Chlorite dismutase (Cld) catalyzes the reduction of chlorite to chloride and dioxygen. Here, the ligand binding to Cld of Magnetospirillum sp. (MaCld) is investigated with X-ray crystallography and electron paramagnetic resonance (EPR). EPR reveals a large heterogeneity in the structure of wild-type MaCld, showing a variety of low- and high-spin ferric heme forms. Addition of an axial ligand, such as azide or imidazole, removes this heterogeneity almost entirely. This is in line with the two high resolution crystal structures of MaCld obtained in the presence of azide and thiocyanate that show the coordination of the ligands to the heme iron. The crystal structure of the MaCld-azide complex reveals a single well-defined orientation of the azide molecule in the heme pocket. EPR shows, however, a pH-dependent heme structure, probably due to acid-base transitions of the surrounding amino-acid residues stabilizing azide. For the azide and imidazole complex of MaCld, the hyperfine and nuclear quadrupole interactions with the close-by (14)N and (1)H nuclei are determined using pulsed EPR. These values are compared to the corresponding data for the low-spin forms observed in the ferric wild-type MaCld and to existing EPR data on azide and imidazole complexes of other heme proteins.

Evaluating π-π stacking effects in macrocyclic transition metal complexes using EPR techniques

The HYSCORE spectra for two different macrocyclic transition metal complexes, namely cobalt tetraphenylporphyrin (CoTPP) and a copper Salen derivative ([Cu(1)]), were examined in relation to their interactions with pyridine (Py) and methylbenzyl amine (MBA), respectively. In both cases weak hyperfine interactions were detected by HYSCORE, but the origin of these interactions was found to originate from completely different effects. In the CoTPPpy adduct, with axial coordination of the substrate (pyridine) to the metal centre, weak couplings from the pyrrole nitrogens of a neighbouring porphyrin complex were identified, and confirmed through a series of isotopic labelling and dilution experiments. This result represents the first ever identification by HYSCORE of π-π interactions between such porphyrin complexes in solution. In the [Cu(1)]MBA adduct, again with axial coordination of the substrate (MBA) to the copper centre, weak couplings were also identified in the HYSCORE spectra, which could easily be misinterpreted as arising from intermolecular interactions between adjacent ligands. However, the origin of these couplings was clearly demonstrated to arise from intramolecular 13C-ligand interactions. These results demonstrate not only the sensitivity of the HYSCORE technique for detection of weak inter- and intra-molecular interactions in macrocyclic transition metal complexes, but additionally the need to consider dilution effects in the spectral assignments.

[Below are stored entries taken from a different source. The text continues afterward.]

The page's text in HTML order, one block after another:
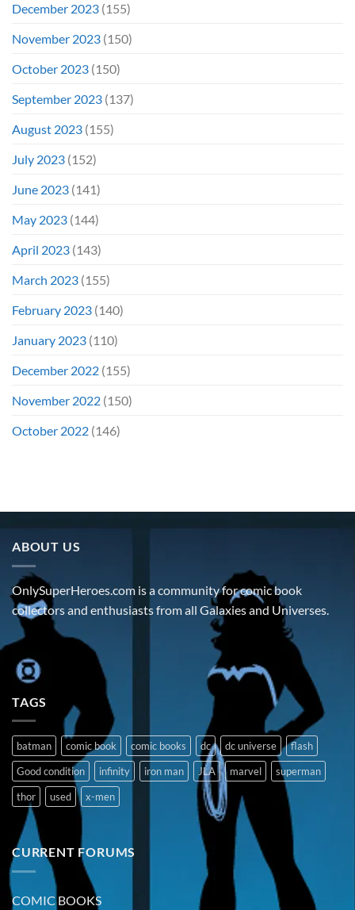
December 2023 (155)
November 2023 (150)
October 2023 (150)
September 2023 (137)
August 2023 (155)
July 2023 (152)
June 2023 (141)
May 2023 (144)
April 2023 (143)
March 2023 (155)
February 2023 (140)
January 2023 (110)
December 2022 (155)
November 2022 (150)
October 2022 (146)
ABOUT US
OnlySuperHeroes.com is a community for comic book
collectors and enthusiasts from all Galaxies and Universes.
TAGS
batman comic book comic books dc dc universe
flash
Good condition
infinity iron man JLA marvel
superman
thor
used x-men
CURRENT FORUMS
COMIC BOOKS
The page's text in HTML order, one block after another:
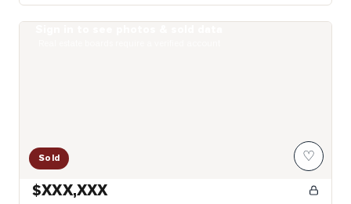
Sold ♡
$XXX,XXX
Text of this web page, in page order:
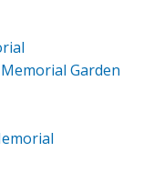
Garden
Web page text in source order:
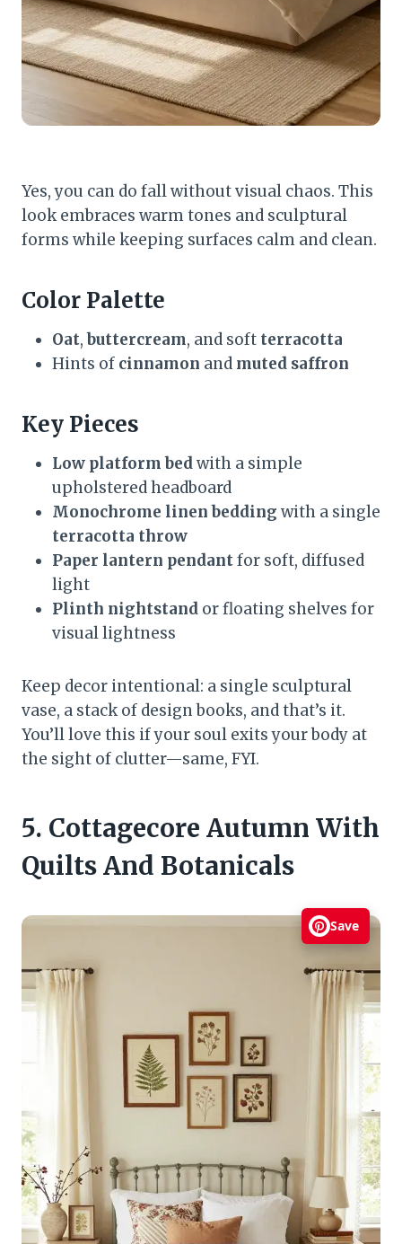
Yes, you can do fall without visual chaos. This
look embraces warm tones and sculptural
forms while keeping surfaces calm and clean.
Color Palette
Oat,buttercream, and soft terracotta
Hints of cinnamon and muted saffron
Key Pieces
Low platform bedwith a simple
upholstered headboard
Monochrome linen bedding with a single
terracotta throw
Paper lantern pendantfor soft, diffused
light
Plinth nightstand or floating shelves for
visual lightness
Keep decor intentional: a single sculptural
vase, a stack of design books, and that’s it.
You’ll love this if your soul exits your body at
the sight of clutter—same, FYI.
5. Cottagecore Autumn With
Quilts And Botanicals
Save

Structural analysis of newly designed platinum compounds with interesting conductivity and optical properties

In the past years a great effort has been put in the design and synthesis of stable processable materials with metallic or semi-conducting properties. In order to fully exploit the possibilities of a newly synthesized conducting material its structure-function relation needs to be unraveled. Using two specific examples, it will be shown that modern EPR can reveal interesting properties of conducting materials. A detailed analysis will be given of a series of novel soluble platinum compounds designed to mimic the Magnus salt characteristics: [PtL2][Pt(mnt)2] and [PtL2][Pt(dmit)2], where L represents 1,10-phenanthroline or 4,4-dimethyl-2,2′-dipyridyl, and mnt (dmit) denotes 1,2-dicyanoethylenedithiolate (1,3-dithiol-2-thione-4,5-dithiolate). The studied complexes have semiconductive properties and high thermal stability. Although chemical analysis predicted the compounds to be diamagnetic, cw EPR revealed the presence of a considerable amount of paramagnetic species in the compounds. On the basis of a cw EPR and HYSCORE study at X-band, the species could be fully identified and the relation to the conductivity properties of the samples will be discussed.